Using the data that follows, output only the lines from the line with "ISOTOPECONST_INT IsotopeConst::Einsteinium249Protons = 99" up to and including the line with "primitives. However, to", exactly, leaving pictures aside.

Records for the task START

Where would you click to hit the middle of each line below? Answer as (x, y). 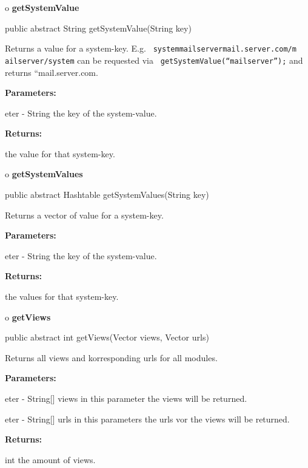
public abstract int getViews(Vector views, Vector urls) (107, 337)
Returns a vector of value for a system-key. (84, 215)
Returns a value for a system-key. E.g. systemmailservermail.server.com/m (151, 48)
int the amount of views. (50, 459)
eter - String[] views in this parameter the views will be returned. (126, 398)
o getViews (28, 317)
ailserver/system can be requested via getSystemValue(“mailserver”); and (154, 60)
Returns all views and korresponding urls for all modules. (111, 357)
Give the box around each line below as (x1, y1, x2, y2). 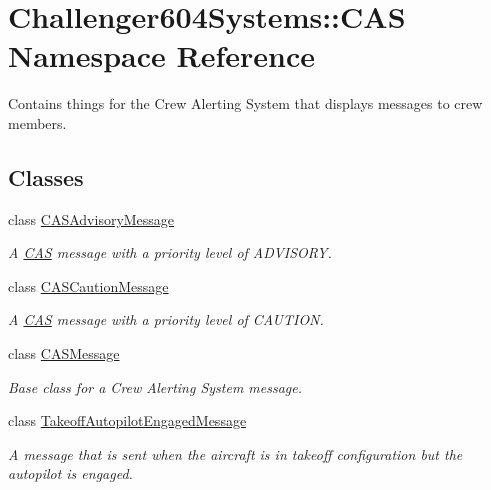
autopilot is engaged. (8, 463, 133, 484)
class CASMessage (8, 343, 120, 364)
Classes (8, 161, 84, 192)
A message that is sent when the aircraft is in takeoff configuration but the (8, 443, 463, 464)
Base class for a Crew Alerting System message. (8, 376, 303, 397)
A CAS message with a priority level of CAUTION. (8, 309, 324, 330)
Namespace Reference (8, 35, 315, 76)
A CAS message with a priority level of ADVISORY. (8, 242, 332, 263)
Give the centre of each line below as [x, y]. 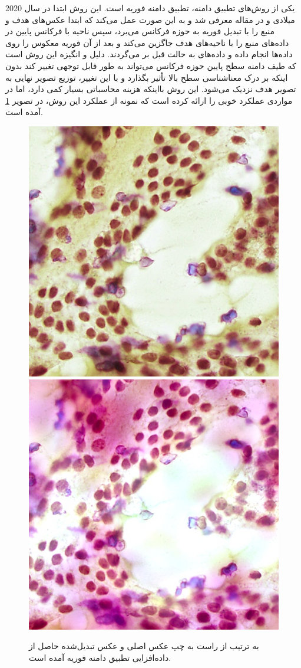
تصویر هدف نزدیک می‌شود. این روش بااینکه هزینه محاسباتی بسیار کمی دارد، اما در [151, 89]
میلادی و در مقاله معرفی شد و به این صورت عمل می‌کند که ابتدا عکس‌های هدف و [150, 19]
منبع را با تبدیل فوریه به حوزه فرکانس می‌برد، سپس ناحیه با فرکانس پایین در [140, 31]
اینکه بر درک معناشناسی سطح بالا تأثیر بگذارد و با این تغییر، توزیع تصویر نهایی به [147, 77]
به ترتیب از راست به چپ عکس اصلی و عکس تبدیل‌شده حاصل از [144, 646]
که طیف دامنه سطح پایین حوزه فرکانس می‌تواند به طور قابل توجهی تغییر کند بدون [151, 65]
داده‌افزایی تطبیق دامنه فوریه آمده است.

Records for the task END
Records for the task START

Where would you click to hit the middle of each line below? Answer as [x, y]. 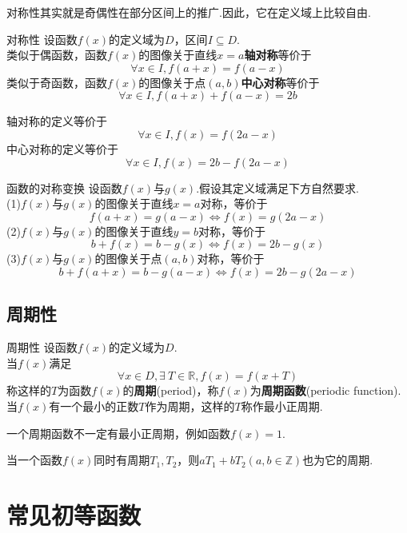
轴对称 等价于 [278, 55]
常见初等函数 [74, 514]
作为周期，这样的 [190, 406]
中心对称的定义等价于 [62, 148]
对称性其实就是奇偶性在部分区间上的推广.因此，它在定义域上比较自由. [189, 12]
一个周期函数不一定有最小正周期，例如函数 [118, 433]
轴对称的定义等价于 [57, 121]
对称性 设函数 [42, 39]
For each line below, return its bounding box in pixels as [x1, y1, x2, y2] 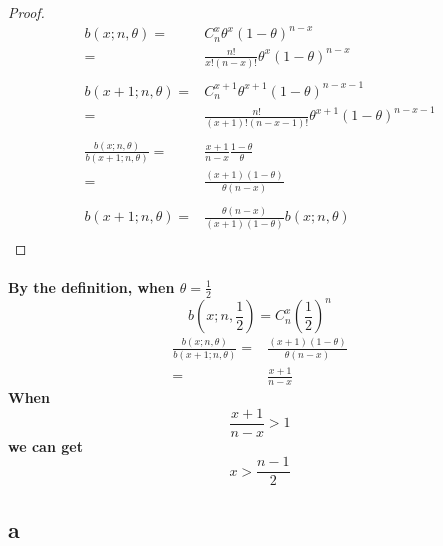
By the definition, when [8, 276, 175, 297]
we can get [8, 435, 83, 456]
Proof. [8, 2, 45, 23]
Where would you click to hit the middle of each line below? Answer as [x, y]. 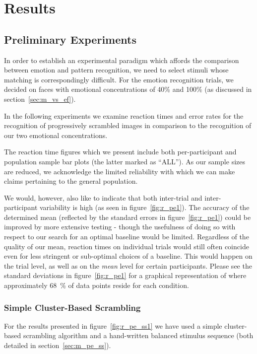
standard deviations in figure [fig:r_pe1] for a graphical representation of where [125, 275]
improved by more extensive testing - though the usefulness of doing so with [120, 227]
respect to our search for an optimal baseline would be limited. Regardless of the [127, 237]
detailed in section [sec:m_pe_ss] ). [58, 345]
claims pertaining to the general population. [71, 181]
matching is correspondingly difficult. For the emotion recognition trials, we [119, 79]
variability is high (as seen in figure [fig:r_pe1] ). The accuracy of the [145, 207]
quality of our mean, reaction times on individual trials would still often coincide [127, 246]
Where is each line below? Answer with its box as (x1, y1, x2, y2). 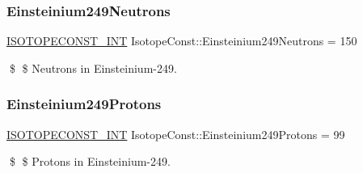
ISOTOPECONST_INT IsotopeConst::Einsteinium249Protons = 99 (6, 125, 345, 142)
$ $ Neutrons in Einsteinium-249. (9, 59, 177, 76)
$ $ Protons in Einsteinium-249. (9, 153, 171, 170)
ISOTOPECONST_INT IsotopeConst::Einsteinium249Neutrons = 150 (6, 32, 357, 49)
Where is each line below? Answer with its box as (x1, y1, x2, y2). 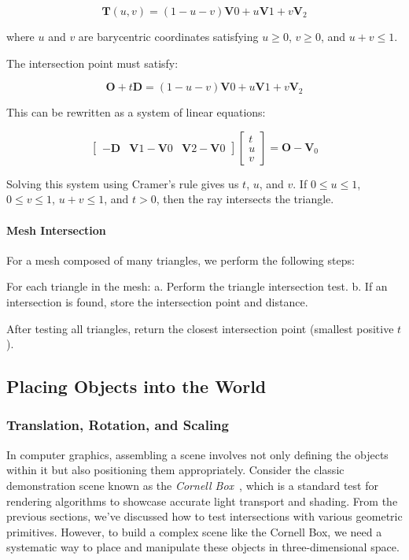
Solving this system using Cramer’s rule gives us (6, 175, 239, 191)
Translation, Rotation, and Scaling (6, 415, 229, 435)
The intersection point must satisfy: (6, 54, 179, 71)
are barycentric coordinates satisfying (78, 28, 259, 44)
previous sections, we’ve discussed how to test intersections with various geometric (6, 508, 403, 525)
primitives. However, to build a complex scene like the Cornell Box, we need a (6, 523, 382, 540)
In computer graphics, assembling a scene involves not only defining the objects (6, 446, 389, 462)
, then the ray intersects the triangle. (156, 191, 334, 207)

Records for the task END
Records for the task START

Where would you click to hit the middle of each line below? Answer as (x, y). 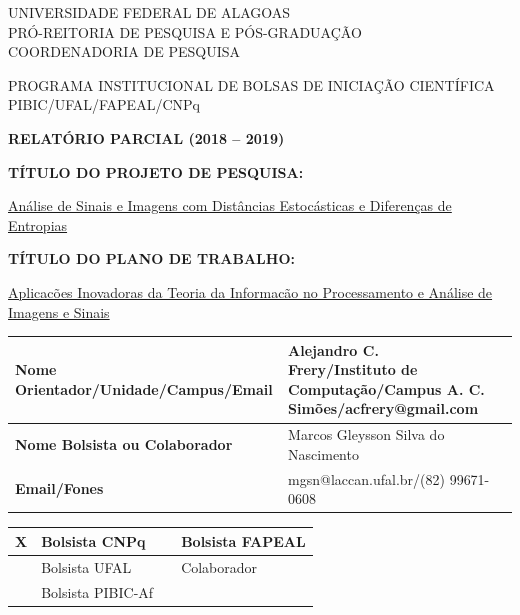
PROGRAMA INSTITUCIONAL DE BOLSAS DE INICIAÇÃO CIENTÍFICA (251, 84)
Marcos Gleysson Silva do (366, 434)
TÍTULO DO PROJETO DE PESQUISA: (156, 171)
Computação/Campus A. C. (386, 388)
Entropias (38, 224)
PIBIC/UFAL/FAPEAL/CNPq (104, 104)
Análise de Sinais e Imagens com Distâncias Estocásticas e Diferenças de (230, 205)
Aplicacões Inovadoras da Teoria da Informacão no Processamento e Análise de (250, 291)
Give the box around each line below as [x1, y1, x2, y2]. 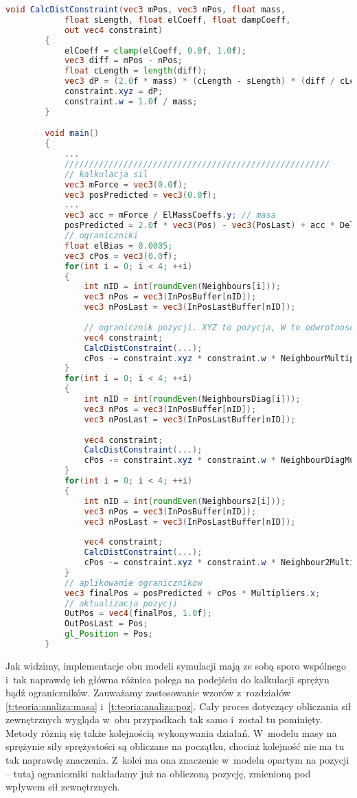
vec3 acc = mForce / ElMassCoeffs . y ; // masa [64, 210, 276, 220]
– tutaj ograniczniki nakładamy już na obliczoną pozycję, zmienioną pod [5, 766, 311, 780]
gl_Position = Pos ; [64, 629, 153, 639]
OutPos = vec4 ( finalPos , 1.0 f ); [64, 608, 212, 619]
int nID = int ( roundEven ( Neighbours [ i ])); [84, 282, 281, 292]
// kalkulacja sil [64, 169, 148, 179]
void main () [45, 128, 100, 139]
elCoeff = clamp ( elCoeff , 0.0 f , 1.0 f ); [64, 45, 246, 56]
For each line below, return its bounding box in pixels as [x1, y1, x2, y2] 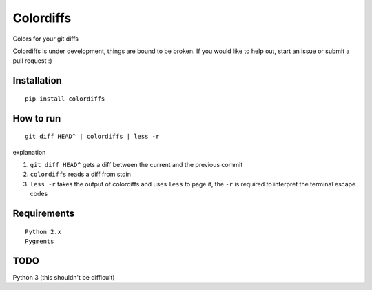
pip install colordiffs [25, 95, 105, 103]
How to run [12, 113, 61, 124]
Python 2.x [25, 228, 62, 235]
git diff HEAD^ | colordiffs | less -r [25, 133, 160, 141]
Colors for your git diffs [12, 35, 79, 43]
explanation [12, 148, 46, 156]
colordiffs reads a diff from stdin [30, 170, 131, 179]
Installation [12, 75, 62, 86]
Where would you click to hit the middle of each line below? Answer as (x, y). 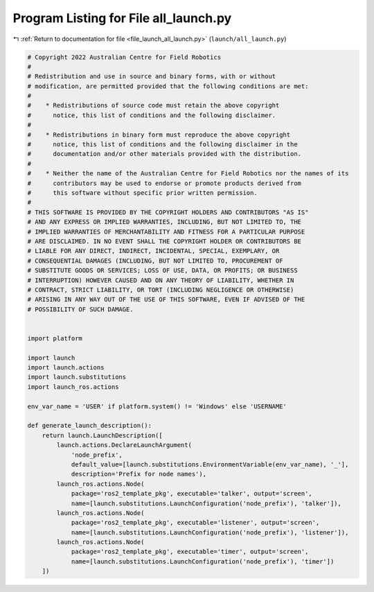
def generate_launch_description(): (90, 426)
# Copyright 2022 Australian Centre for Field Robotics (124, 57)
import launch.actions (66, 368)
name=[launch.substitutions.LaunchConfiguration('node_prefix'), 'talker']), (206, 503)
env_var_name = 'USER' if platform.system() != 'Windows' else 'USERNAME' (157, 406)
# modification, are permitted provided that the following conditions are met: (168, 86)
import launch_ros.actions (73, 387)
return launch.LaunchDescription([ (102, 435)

Records for the task END

- Expected answer -
ISOTOPECONST_INT IsotopeConst::Einsteinium249Protons = 99 (6, 125, 345, 142)
$ $ Neutrons in Einsteinium-249. (9, 59, 177, 76)
$ $ Protons in Einsteinium-249. (9, 153, 171, 170)
ISOTOPECONST_INT IsotopeConst::Einsteinium249Neutrons = 150 (6, 32, 357, 49)
Where is each line below? Answer with its box as (x1, y1, x2, y2). 
Solving this system using Cramer’s rule gives us (6, 175, 239, 191)
Translation, Rotation, and Scaling (6, 415, 229, 435)
The intersection point must satisfy: (6, 54, 179, 71)
are barycentric coordinates satisfying (78, 28, 259, 44)
previous sections, we’ve discussed how to test intersections with various geometric (6, 508, 403, 525)
primitives. However, to build a complex scene like the Cornell Box, we need a (6, 523, 382, 540)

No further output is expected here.